The Wrong Side of Goodbye(109)
“That’s right. He was too sick to call or talk. He thought he was dying and wanted to know who or what you’d found.”
“You knew what I was doing.”
“That’s right. Just like I knew when you found her.”
He jerked his head in the direction of Vibiana’s building.
“How?”
“They’ve got you wired Bosch. You and your lawyer. They’re tracking your phones, your cars. You’re old-fashioned. You never look up.”
Bosch realized Haller had nailed it. They had watched him from a drone.
“And you’re part of all of that?” he asked.
“I acted like I was,” Sloan said. “They kept me on after Mr. Vance died. Until last night, when they burned out a DNA lab. I quit. Now I’m going to watch over her. It’s what he would have wanted and I owe him that.”
Bosch studied him. He could be a Trojan horse sent in by Trident and the corporation. Or he could be sincere. Bosch reviewed the information that he had recently gathered on Sloan. That he had been with Vance for twenty-five years. That he had attempted to revive Vance after he was already dead. That he had called the police to report the death instead of attempting to avoid an investigation. Bosch thought it added up to sincerity.
“Okay,” he said. “If you want to watch over her, then let’s do it right. This way.”
They stepped through the open doorway and out from under the scaffolding. Bosch looked up at the windows of the lofts on the fourth floor. He saw Vibiana looking down. He pulled his phone and called her as he headed toward the entrance of her building. She skipped the greeting.
“Who is he?” she said.
“He’s a friend,” Bosch said. “He worked for your grandfather. We’re coming up.”
44
After Bosch left Vibiana in Sloan’s capable hands, he headed north toward the Santa Clarita Valley. He had promised Captain Trevino that he would give him an answer on the job offer by the end of the day. As he had told Haller, he intended to take the job. He was excited about the idea of being a full-time cop again. It didn’t matter if his turf was two square miles small or two hundred square miles large. He knew it was about cases and about always being on the right side of things. He’d found both in San Fernando and decided he would be there for as long as they would have him.
But before he could accept the offer, he needed to make things right with Bella Lourdes and assure her he was not taking her job but only holding it until she got back. He got to Holy Cross by 4 p.m. and hoped to catch Lourdes before she was released. He knew that getting out of a hospital was sometimes a daylong process and he believed he was on safe ground.
Once he got to the hospital, he retraced the path he had taken before to the trauma floor. He located Lourdes’s private room but entered to find the bed empty and unmade. There was still a bouquet of flowers on a chest of drawers. He checked a small closet, and on the floor, there was a pale green hospital gown. On the clothes bar, there were two metal hangers that probably once held the going-home outfit brought by Bella’s partner, Taryn.
Bosch wondered if Bella had been taken for a medical test or if she had a last therapy session that had drawn her out of her room. He walked down the hall to the nursing station and inquired.
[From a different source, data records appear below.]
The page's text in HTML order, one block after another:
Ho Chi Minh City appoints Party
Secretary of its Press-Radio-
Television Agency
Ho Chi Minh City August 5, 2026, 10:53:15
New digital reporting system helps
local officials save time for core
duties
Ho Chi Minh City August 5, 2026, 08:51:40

“She hasn’t left yet,” a nurse told him. “We’re waiting for the doctor to sign the paperwork and then she’ll be ready to go.”
“So where is she?” he asked.
“In her room, waiting.”
“No, she’s not. Is there a cafeteria around?”
“Just the one on the first floor.”
Bosch took the elevator down and looked around the small and uncrowded cafeteria. There was no sign of Lourdes.
He knew he could have missed her. As he was going down in one elevator she could have been going up in another.
But a low-grade feeling of panic started to creep into Bosch’s chest. He remembered Taryn being outraged that Lourdes was suffering the indignity of being treated in the same hospital as her abductor and rapist. Bosch had sought to assure her that Dockweiler would be stabilized and moved downtown to the jail ward at the county hospital. But he knew that no arraignment had been set yet for Dockweiler because of his precarious health status. He realized that if Dockweiler’s medical condition was too critical for even a bedside arraignment in the hospital jail ward, then it could also be too critical for a transfer from Holy Cross to County.
He wondered if Taryn had told Bella that Dockweiler was in the same medical center or if she had figured it out on her own.
He went to the information desk in the hospital’s main lobby outside the cafeteria and asked if there was a specific ward for treatment of spinal injuries. He was told spinal trauma was on the third floor. He jumped on an elevator and went back up.
The elevator opened on a nursing station that was located in the middle of a floor plan resembling an H. Bosch saw a uniformed Sheriff’s deputy leaning over the counter and small-talking with the duty nurse. Harry’s anxiety kicked up another notch.
“This is the spinal trauma center?” he asked.
“It is,” the nurse said. “How can I—”
“Is Kurt Dockweiler still being treated here?”
Her eyes made a furtive move toward the deputy, who straightened up off the counter. Bosch pulled the badge off his belt and displayed it.